I'd really like to do this, but don't know enough to design the circuit - I want to put a selectable red/white/green light in my jeep, where all the led's change color with one switch (2 in the floor and 1 in the dome).

I have the logisitcs worked out, but need a cheap regulator, and this looks perfect.

Has anyone figured out the extra compnents needed to install this in a auto system? Care to share a schematic?

(that last sentence is kinda fun to say..........try it.........say it out loud with me...........isn't that fun?............Kinda like a poem.......I know, I'm a dork)

Josh


----------



## red_robby (Mar 4, 2006)

there's a much cheaper way to do this mod...just use a resistor, I did this mod to my dome light over 2 years ago and it's still going strong.
It will probably keep the dimming function in the car as well.


----------



## wasBlinded (Mar 4, 2006)

red_robby said:


> there's a much cheaper way to do this mod...just use a resistor, I did this mod to my dome light over 2 years ago and it's still going strong.
> It will probably keep the dimming function in the car as well.

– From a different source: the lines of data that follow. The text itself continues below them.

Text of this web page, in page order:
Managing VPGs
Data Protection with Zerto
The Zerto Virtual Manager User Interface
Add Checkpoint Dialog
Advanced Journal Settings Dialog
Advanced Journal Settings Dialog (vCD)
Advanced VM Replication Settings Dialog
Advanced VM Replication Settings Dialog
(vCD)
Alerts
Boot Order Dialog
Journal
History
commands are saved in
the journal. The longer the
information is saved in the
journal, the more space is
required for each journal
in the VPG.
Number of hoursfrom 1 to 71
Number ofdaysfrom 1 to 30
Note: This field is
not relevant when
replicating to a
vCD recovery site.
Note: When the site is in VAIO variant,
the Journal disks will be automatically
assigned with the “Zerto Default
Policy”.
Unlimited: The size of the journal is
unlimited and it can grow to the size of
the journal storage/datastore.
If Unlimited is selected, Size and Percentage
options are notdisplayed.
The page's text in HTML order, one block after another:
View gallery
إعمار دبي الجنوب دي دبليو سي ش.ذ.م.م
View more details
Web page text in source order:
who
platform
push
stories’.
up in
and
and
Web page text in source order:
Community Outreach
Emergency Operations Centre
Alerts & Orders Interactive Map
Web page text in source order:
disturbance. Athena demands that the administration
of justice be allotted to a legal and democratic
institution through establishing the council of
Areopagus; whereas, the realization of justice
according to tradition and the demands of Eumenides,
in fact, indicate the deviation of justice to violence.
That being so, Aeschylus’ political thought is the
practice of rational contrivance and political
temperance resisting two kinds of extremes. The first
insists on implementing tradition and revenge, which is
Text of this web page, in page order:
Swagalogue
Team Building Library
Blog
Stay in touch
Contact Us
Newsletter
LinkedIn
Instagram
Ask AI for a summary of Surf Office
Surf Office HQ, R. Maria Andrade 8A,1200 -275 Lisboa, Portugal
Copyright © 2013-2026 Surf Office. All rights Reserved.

You could use a resistor, but the resistor itself will be dissipating 6 watts if you are driving the LED at 3 watts. Thats 9 watts of heat to get rid of inside a plastic enclosed dome light space - be careful!


----------



## Alexis (Mar 4, 2006)

i thought of about using a simple resistor, but with the variation between luxeons, i didn't want the left/right dome light to be different in output, not sure if it is that big a deal though..


----------



## trivergata (Mar 4, 2006)

I too thought about a resistor, but was worried that it might cause a problem with the changing voltage of the alternator.

not a problem, I guess?

Josh


----------



## red_robby (Mar 4, 2006)

wasBlinded said:


> You could use a resistor, but the resistor itself will be dissipating 6 watts if you are driving the LED at 3 watts. Thats 9 watts of heat to get rid of inside a plastic enclosed dome light space - be careful!



it's been well over two years, the dome light hasn't melted yet...how careful do I need to be???


----------



## wasBlinded (Mar 4, 2006)

red_robby said:


> it's been well over two years, the dome light hasn't melted yet...how careful do I need to be???

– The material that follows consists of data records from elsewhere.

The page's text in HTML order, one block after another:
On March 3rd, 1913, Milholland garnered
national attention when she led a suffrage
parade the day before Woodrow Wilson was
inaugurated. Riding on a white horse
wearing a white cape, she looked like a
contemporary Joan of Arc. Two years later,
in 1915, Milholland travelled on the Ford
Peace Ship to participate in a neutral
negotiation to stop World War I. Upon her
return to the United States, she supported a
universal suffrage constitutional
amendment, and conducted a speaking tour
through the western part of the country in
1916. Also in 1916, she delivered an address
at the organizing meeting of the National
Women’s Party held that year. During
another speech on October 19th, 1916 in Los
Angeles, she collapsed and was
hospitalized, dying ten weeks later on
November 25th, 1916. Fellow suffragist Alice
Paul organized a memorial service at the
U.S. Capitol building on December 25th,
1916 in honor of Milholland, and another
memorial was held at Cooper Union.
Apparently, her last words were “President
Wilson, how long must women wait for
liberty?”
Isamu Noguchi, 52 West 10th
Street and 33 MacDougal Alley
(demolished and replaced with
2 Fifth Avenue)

You seem to be home free, but that doesn't mean the next guy with a different enclosure might not be. You haven't stated either what the drive current on your Lux is either - earlier posts are talking about 700 mA.

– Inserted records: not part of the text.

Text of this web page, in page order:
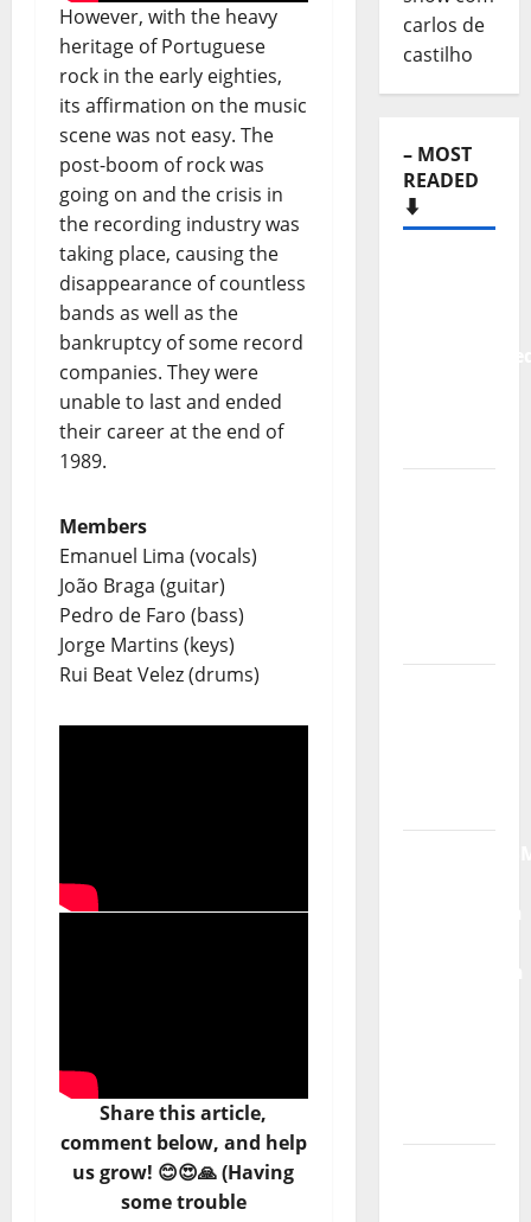
However, with the heavy
heritage of Portuguese
rock in the early eighties,
its affirmation on the music
scene was not easy. The
post-boom of rock was
going on and the crisis in
the recording industry was
taking place, causing the
disappearance of countless
bands as well as the
bankruptcy of some record
companies. They were
unable to last and ended
their career at the end of
1989.
Members
Emanuel Lima (vocals)
João Braga (guitar)
Pedro de Faro (bass)
Jorge Martins (keys)
Rui Beat Velez (drums)
Share this article,
comment below, and help
us grow! 😊😍🙏 (Having
some trouble
– MOST
READED
⬇️
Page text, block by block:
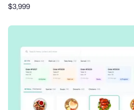
$3,999
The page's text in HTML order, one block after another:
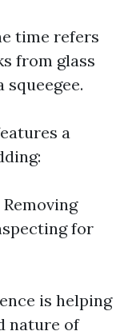
time refers
from glass
a
for
is helping
nature of
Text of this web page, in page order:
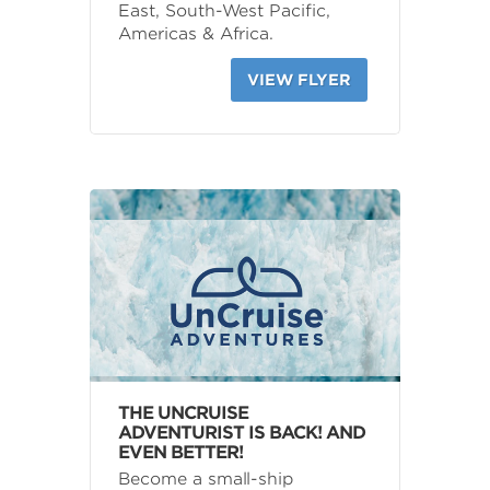
East, South-West Pacific,
Americas & Africa.
VIEW FLYER
THE UNCRUISE
ADVENTURIST IS BACK! AND
EVEN BETTER!
Become a small-ship
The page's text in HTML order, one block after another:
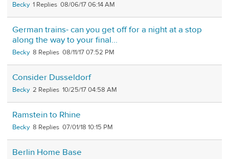
Becky 1 08/06/17 06:14 AM
German trains- can you get off for a night at a stop
along the way to your final...
Becky 8 08/11/17 07:52 PM
Consider Dusseldorf
Becky 2 10/25/17 04:58 AM
Ramstein to Rhine
Becky 8 07/01/18 10:15 PM
Berlin Home Base
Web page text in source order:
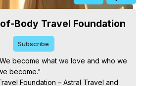
Body Travel Foundation
Subscribe
become what we love and who we
become."
Foundation – Astral Travel and

One problem with automotive circuits that I have seen mentioned is that the 12 volt bus is often not very clean - it is rife with very high voltage transients that a bare or resistor protected Lux might not tolerate well. At least non-premium Lux3s are cheap nowadays and one can afford to experiment.


----------



## red_robby (Mar 4, 2006)

I agree with you, if you're going to drive the lux at 700mA or higher then you would want to make sure you take care of the heat somehow, I dont need that much light from my dome, my lux is getting somewhere between 300mA-400mA
and it's plenty bright, better then stock (i wanted the lux for the color mostly, i like white better then yellow), the Nflex is a very nice driver and mod a mag did a nice job, but for my needs the $1 resistor worked pretty well.


----------



## wquiles (Mar 4, 2006)

red_robby said:


> I agree with you, if you're going to drive the lux at 700mA or higher then you would want to make sure you take care of the heat somehow, I dont need that much light from my dome, my lux is getting somewhere between 300mA-400mA
> and it's plenty bright, better then stock (i wanted the lux for the color mostly, i like white better then yellow), the Nflex is a very nice driver and mod a mag did a nice job, but for my needs the $1 resistor worked pretty well.


Well said. If done right, as you have, there is nothing wrong with a simple resistor 

This DeWalt 18V LED modification was completed on July of last year and it works awesome. Because of being LONG running and becuase of having a flexible neck, it is my most used work/project light. And yes, it is simply using resistors 

Will


----------



## Alexis (Mar 7, 2006)

stock bulbs are already 10watts



wasBlinded said:


> You could use a resistor, but the resistor itself will be dissipating 6 watts if you are driving the LED at 3 watts. Thats 9 watts of heat to get rid of inside a plastic enclosed dome light space - be careful!


----------



## wasBlinded (Mar 7, 2006)

Alexis said:


> stock bulbs are already 10watts


 
Thats a good point. But a lot of that energy is emitted directly as infrared - out the 'lens' and more evenly throughout the compartment. The care one takes will be directed toward placing that 6 watt dissipating resistor somewhere that it won't contact and melt plastic housing or wire insulation.


----------